You know what the world needs to take our minds off of the crushing economic depression and the ever-widening divide between the haves and have-nots? A very public, bitter, acrimonious celebrity divorce. Thank you, Madge and Guy!
It’s kicking off to a promising start: She called him “emotionally retarded” to a small gathering of a few thousand fans; he compared having sex with her to “cuddling a piece of gristle”. Well, he does kind of have a point:
To add spice to the delicious stew of public humiliation, there are accusations of stalking; that weird thing with A-Rod (complete with Madonna dressing son David in a Yankees jersey with A-Rod’s number in order to get Guy’s goat), who’s allegedly studying Kabbalah while he lurks offstage; Guy talking smack about Kabbalah; the fact that there’s no pre-nup; and Gwyneth Paltrow’s insistence on sticking her enormous lollipop head in the middle of the whole thing. What the hell? It’s not 1998, Gwynnie. No one cares what you have to say about anything. Go back to doing what you do best: Giving your children retarded names and chastising the unwashed masses for not having individual nannies for each of them.

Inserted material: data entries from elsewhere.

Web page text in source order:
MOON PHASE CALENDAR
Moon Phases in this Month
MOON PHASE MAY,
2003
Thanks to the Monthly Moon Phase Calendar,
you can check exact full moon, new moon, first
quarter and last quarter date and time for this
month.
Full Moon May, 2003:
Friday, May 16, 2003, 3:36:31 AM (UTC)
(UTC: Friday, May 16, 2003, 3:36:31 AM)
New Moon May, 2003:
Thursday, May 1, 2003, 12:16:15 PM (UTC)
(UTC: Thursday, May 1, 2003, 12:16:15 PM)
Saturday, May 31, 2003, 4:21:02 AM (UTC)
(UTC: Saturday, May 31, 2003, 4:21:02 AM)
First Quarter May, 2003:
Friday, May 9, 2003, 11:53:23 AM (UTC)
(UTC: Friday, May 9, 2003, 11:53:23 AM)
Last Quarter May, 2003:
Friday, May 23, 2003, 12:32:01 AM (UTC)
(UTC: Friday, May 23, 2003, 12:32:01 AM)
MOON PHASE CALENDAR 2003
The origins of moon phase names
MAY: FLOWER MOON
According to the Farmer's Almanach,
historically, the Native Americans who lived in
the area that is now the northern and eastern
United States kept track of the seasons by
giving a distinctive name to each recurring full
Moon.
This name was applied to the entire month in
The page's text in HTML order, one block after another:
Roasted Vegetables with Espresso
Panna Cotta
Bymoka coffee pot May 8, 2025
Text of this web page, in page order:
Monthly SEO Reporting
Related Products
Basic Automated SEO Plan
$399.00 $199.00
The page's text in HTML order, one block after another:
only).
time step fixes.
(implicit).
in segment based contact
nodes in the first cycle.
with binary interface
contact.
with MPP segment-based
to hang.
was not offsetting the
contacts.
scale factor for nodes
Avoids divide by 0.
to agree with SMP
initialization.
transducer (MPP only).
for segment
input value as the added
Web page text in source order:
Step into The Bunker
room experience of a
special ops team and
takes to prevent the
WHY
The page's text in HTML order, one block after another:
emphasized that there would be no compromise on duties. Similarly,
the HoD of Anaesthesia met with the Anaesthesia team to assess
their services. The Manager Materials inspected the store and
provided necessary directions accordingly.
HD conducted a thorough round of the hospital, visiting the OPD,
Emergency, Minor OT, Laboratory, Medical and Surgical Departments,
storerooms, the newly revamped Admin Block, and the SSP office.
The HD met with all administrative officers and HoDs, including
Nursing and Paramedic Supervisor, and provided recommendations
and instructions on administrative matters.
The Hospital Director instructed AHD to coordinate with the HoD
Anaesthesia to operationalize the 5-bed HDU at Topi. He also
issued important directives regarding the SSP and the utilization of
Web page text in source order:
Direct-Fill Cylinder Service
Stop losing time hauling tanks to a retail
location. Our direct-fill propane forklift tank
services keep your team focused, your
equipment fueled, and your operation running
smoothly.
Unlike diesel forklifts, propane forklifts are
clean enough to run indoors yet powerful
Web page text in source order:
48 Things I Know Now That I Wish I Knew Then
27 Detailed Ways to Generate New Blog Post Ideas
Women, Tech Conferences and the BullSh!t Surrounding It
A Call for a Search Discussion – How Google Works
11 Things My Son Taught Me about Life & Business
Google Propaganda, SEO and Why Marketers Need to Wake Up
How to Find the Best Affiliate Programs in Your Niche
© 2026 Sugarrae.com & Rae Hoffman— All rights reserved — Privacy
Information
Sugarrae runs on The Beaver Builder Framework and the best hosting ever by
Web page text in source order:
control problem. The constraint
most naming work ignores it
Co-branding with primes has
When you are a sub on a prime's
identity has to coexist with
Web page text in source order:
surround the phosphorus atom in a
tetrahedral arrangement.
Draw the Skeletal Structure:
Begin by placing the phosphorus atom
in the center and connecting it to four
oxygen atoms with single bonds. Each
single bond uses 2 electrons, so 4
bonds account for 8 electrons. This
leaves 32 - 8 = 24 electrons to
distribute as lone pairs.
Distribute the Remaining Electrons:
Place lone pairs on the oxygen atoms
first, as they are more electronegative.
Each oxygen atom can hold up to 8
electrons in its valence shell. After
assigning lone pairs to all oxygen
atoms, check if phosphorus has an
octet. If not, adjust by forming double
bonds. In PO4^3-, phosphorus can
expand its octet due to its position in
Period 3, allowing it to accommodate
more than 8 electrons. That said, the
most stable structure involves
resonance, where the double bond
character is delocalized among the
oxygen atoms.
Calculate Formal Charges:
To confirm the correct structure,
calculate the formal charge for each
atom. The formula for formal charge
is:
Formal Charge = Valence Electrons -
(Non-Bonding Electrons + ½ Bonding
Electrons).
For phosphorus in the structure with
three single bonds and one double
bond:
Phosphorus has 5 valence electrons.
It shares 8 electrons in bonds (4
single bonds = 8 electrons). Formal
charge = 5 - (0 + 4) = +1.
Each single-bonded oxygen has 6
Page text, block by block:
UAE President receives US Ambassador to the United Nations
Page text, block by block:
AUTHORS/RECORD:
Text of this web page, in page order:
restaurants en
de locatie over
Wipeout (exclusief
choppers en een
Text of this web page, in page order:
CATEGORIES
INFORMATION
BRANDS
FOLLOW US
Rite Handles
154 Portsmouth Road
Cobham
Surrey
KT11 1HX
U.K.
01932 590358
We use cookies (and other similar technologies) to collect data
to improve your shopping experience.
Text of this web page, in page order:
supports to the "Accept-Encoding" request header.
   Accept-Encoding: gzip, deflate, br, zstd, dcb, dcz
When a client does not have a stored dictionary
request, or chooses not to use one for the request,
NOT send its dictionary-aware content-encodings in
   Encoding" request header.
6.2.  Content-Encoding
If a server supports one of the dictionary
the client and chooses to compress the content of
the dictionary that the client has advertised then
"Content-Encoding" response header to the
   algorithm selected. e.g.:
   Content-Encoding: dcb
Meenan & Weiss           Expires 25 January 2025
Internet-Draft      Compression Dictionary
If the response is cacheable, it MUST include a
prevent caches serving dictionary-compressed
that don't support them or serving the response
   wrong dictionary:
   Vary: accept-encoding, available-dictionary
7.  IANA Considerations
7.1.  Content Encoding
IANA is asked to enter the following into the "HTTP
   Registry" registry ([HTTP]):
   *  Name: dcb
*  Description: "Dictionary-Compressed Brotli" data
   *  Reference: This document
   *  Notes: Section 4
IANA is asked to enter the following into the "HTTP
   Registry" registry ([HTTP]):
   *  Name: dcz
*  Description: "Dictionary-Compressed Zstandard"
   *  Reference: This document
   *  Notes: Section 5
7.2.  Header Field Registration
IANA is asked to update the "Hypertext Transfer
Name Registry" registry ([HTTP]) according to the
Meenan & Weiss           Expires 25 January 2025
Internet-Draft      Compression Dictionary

Oh, and they both had movies released this month, and both of them are stinking up the joint. (When I saw the trailer for Filth and Wisdom, Madonna’s directorial debut, my initial reaction was “Why is Madonna directing the Dov Charney biopic?”) It’s like Madonna somehow sucked all the talent out of Guy Ritchie without managing to absorb any of it.
The only thing that keeps me from unabashedly enjoying this trainwreck is Lourdes, who I kind of have soft spot for. She’s like Madonna v. 0.1; before decades of fame, gallons of bleach and eyebrow wax, about 25,000 hours too many of working out, macrobiotic diets and bad marriages and insane faux religions thoroughly screwed her up.